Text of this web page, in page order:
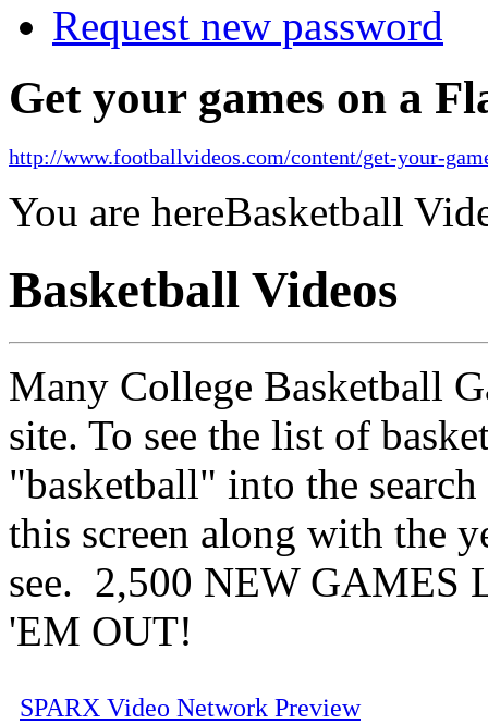
Request new password
Get your games on a
http://www.footballvideos.com/content/get-your-
You are hereBasketball
Basketball Videos
Many College Basketball
site. To see the list of
"basketball" into the
this screen along with the
see. 2,500 NEW GAMES
'EM OUT!
SPARX Video Network Preview
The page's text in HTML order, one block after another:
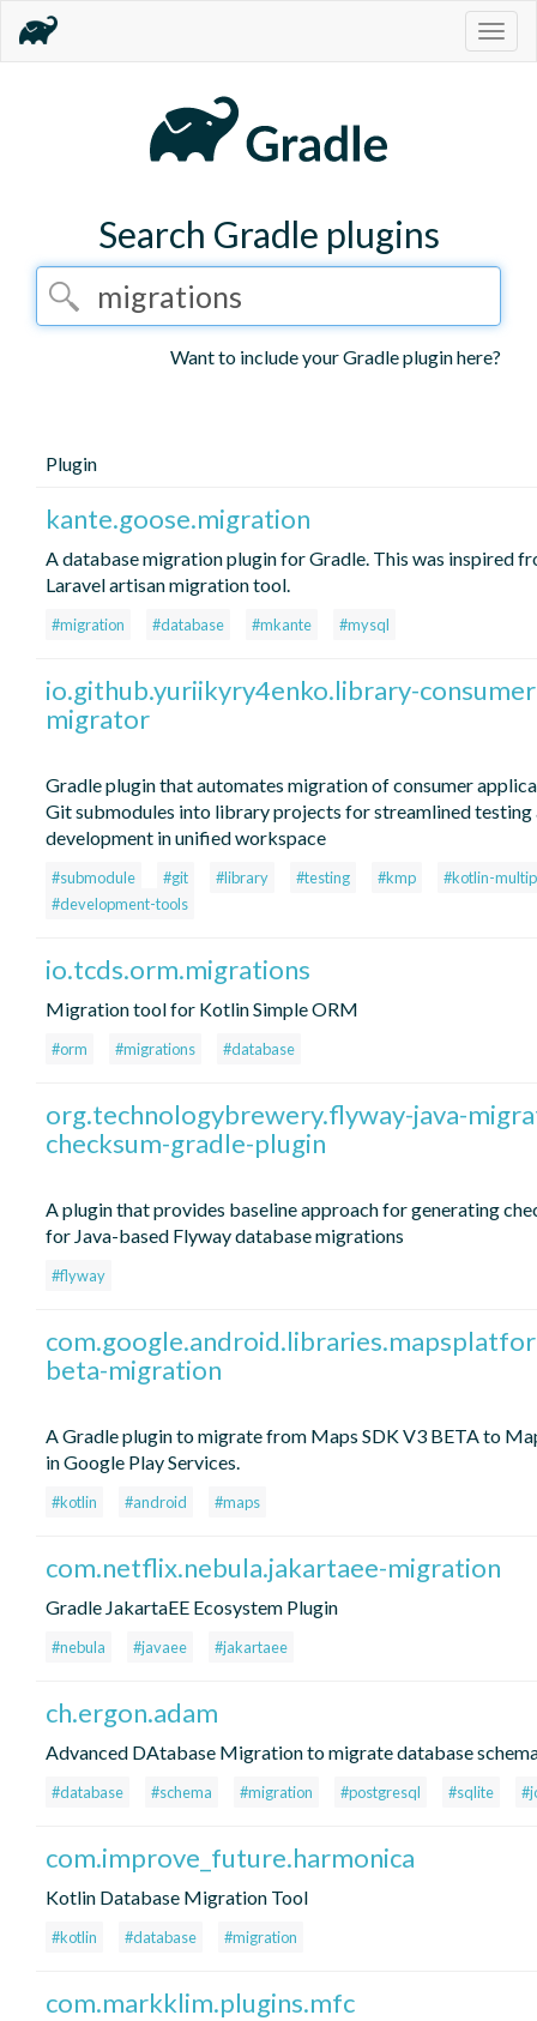
Search Gradle plugins
Want to include your Gradle plugin here?
Plugin
kante.goose.migration
A database migration plugin for Gradle. This was inspired
Laravel artisan migration tool.
#migration #database #mkante #mysql
io.github.yuriikyry4enko.library-
migrator
Gradle plugin that automates migration of consumer
Git submodules into library projects for streamlined testing
development in unified workspace
#submodule #git #library #testing #kmp
#kotlin-
#development-tools
io.tcds.orm.migrations
Migration tool for Kotlin Simple ORM
#orm #migrations #database
org.technologybrewery.flyway-java-
checksum-gradle-plugin
A plugin that provides baseline approach for generating
for Java-based Flyway database migrations
#flyway
beta-migration
A Gradle plugin to migrate from Maps SDK V3 BETA to
in Google Play Services.
#kotlin #android #maps
com.netflix.nebula.jakartaee-migration
Gradle JakartaEE Ecosystem Plugin
#nebula #javaee #jakartaee
ch.ergon.adam
Advanced DAtabase Migration to migrate database
#database #schema #migration #postgresql #sqlite
com.improve_future.harmonica
Kotlin Database Migration Tool
#kotlin #database #migration
com.markklim.plugins.mfc
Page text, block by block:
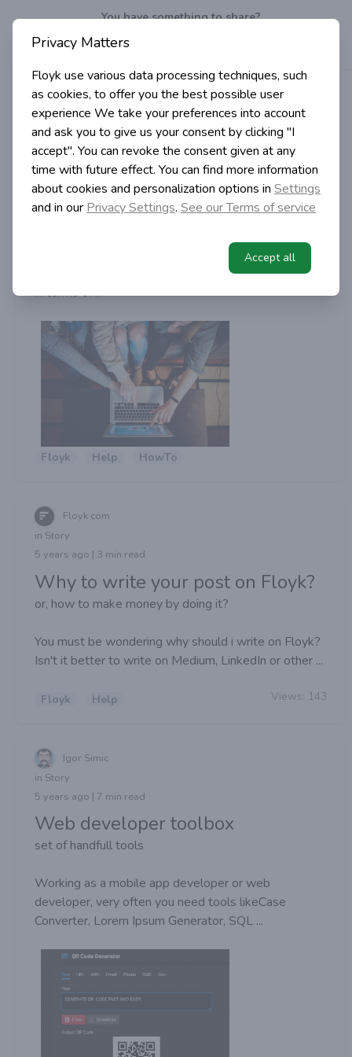
You have something to share?
Well, do it!
Home
Articles Tags Help
Floyk com
in Blog
5 years ago | 2 min read
How to write post
tips and tricks
Here are couple of tips how to write successful post
on Floyk.Search engine optimisation is very important
in terms of ...
Floyk Help HowTo
Floyk com
in Story
5 years ago | 3 min read
Why to write your post on Floyk?
or, how to make money by doing it?
You must be wondering why should i write on Floyk?
Isn't it better to write on Medium, LinkedIn or other ...
Floyk Help Views: 143
Igor Simic
in Story
5 years ago | 7 min read
Web developer toolbox
set of handfull tools
Working as a mobile app developer or web
developer, very often you need tools likeCase
Converter, Lorem Ipsum Generator, SQL ...
Privacy Matters
Floyk use various data processing techniques, such
as cookies, to offer you the best possible user
experience We take your preferences into account
and ask you to give us your consent by clicking "I
accept". You can revoke the consent given at any
time with future effect. You can find more information
about cookies and personalization options in Settings
and in our Privacy Settings. See our Terms of service
Accept all
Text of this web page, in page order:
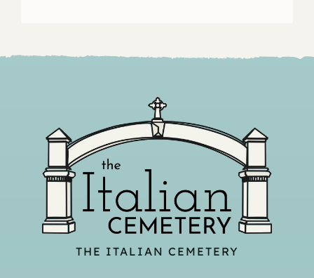
THE ITALIAN CEMETERY
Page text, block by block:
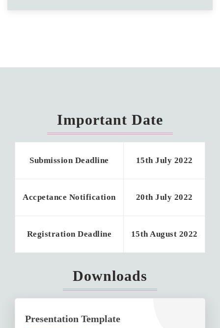
Important Date
Submission Deadline 15th July 2022
Accpetance Notification 20th July 2022
Registration Deadline 15th August 2022
Downloads
Presentation Template
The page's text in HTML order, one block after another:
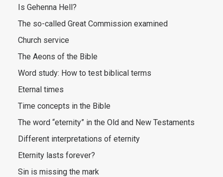
Is Gehenna Hell?
The so-called Great Commission examined
Church service
The Aeons of the Bible
Word study: How to test biblical terms
Eternal times
Time concepts in the Bible
The word “eternity” in the Old and New Testaments
Different interpretations of eternity
Eternity lasts forever?
Sin is missing the mark

::::::::

_Task item_: Above are the records; please give again, exactly and in full, only the lines that run from the line with "#nebula #javaee #jakartaee" through the line with "Articles Tags Help", with no pictures.

_Written answer_:
#nebula #javaee #jakartaee
ch.ergon.adam
Advanced DAtabase Migration to migrate database
#database #schema #migration #postgresql #sqlite
com.improve_future.harmonica
Kotlin Database Migration Tool
#kotlin #database #migration
com.markklim.plugins.mfc
Page text, block by block:
You have something to share?
Well, do it!
Home
Articles Tags Help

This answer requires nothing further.